• [SOURCE RECORDS]:
┄┄┄┄┄┄┄┄┄┄┄┄┄┄┄┄┄┄┄┄
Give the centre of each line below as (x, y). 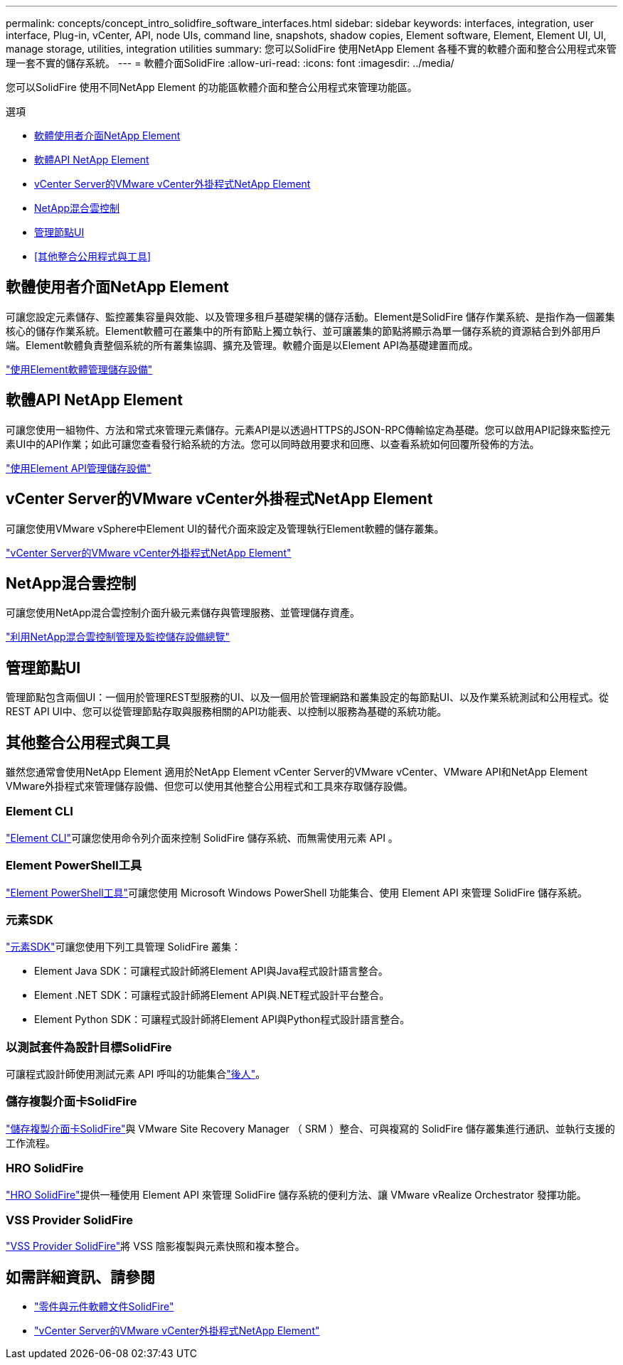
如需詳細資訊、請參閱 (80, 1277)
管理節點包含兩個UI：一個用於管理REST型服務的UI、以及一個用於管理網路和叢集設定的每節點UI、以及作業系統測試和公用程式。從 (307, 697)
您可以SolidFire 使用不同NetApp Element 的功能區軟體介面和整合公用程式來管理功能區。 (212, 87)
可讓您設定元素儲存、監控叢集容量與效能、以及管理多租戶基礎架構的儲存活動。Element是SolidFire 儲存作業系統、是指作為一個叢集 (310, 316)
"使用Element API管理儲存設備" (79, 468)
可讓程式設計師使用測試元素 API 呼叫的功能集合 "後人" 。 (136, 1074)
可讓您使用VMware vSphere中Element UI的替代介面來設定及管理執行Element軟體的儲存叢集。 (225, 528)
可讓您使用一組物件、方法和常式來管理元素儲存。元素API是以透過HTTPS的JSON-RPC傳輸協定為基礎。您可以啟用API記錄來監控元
┄┄┄┄┄┄┄┄┄┄┄┄┄┄┄┄┄┄┄┄
• [EXERCISE]:
Pictures should be skipped, and the records retyped word for word.

• [SOLVED PROBLEM]:
Give the centre of each line below as (x, y). 
如需詳細資訊、請參閱 (80, 1277)
管理節點包含兩個UI：一個用於管理REST型服務的UI、以及一個用於管理網路和叢集設定的每節點UI、以及作業系統測試和公用程式。從 (307, 697)
您可以SolidFire 使用不同NetApp Element 的功能區軟體介面和整合公用程式來管理功能區。 (212, 87)
可讓您設定元素儲存、監控叢集容量與效能、以及管理多租戶基礎架構的儲存活動。Element是SolidFire 儲存作業系統、是指作為一個叢集 (310, 316)
"使用Element API管理儲存設備" (79, 468)
可讓程式設計師使用測試元素 API 呼叫的功能集合 "後人" 。 (136, 1074)
可讓您使用VMware vSphere中Element UI的替代介面來設定及管理執行Element軟體的儲存叢集。 (225, 528)
可讓您使用一組物件、方法和常式來管理元素儲存。元素API是以透過HTTPS的JSON-RPC傳輸協定為基礎。您可以啟用API記錄來監控元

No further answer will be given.